The term ‘lay hold’ or ‘take hold’ in the ESV, is a single word in Greek. ἀγωνίζομαι agōnizomai; from 73; to contend for a prize, struggle:—competes in the games(1), fight(1), fighting(1), fought(1), laboring earnestly(1), strive(2), striving(1).[1] If you look closely, you will see the source of our English word ‘agony.’ The Greek word agōnia, translated ‘agony’ in Luke 22:44 has the same root as agōnizomai, agōn, which refers to a contest or struggle. Obviously to ‘lay hold’ requires more than a casual effort on our part.
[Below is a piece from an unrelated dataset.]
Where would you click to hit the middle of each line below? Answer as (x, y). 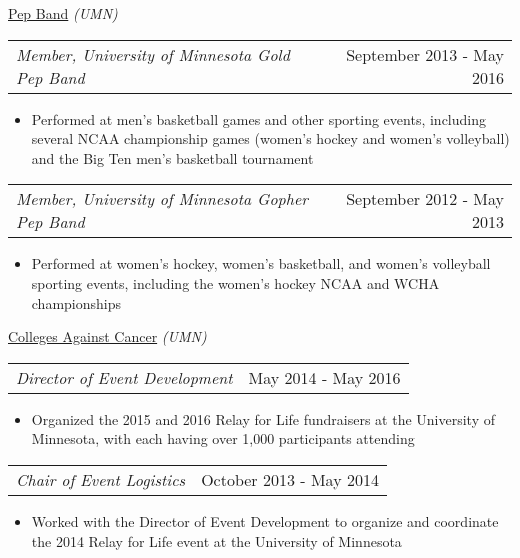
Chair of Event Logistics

Inherent in the idea of ‘laying hold’ that Paul presents is that he is talking about something beyond repentance and salvation. Timothy had already received and entered into that state. Here Paul is strongly urging him to not merely ‘receive’ eternal life but to let this life affect every aspect of his daily life, to ‘lay hold.’ Contextually, he tells Timothy to ‘fight the good fight of faith’ and that part of this is living a life that is ‘spotless’ and ‘blameless.’ Doing this requires a focused effort on our part. Not a legalistic rule keeping approach but rather one of daily pursuing His heart and purpose.

We can engage in this ‘laying hold’ process because when we reflect on it, our life is anchored somewhere. Hebrews presents it this way.

17 Thus God, determining to show more abundantly to the heirs of promise the immutability of His counsel, confirmed it by an oath, 18 that by two immutable things, in which it is impossible for God to lie, we might have strong consolation, who have fled for refuge to lay hold of the hope set before us. 19 This hope we have as an anchor of the soul, both sure and steadfast, and which enters the Presence behind the veil, 20 where the forerunner has entered for us, even Jesus, having become High Priest forever according to the order of Melchizedek. Hebrews 6:17–20 (NKJV)

The idea of ‘fleeing for refuge’ comes from the Old Testament where someone who accidently killed another could flee to a ‘city of refuge’ (Deuteronomy 19:1-11) and be safe. In contrast, even though we are all guilty we can all find refuge by laying hold of Jesus and His sacrifice on our behalf.

Let’s do that, let’s focus our efforts to grasp and live in and out of this life He has provided for us. After all, He who promised is faithful.

[1] Robert L. Thomas, New American Standard Hebrew-Aramaic and Greek Dictionaries : Updated Edition (Anaheim: Foundation Publications, Inc., 1998).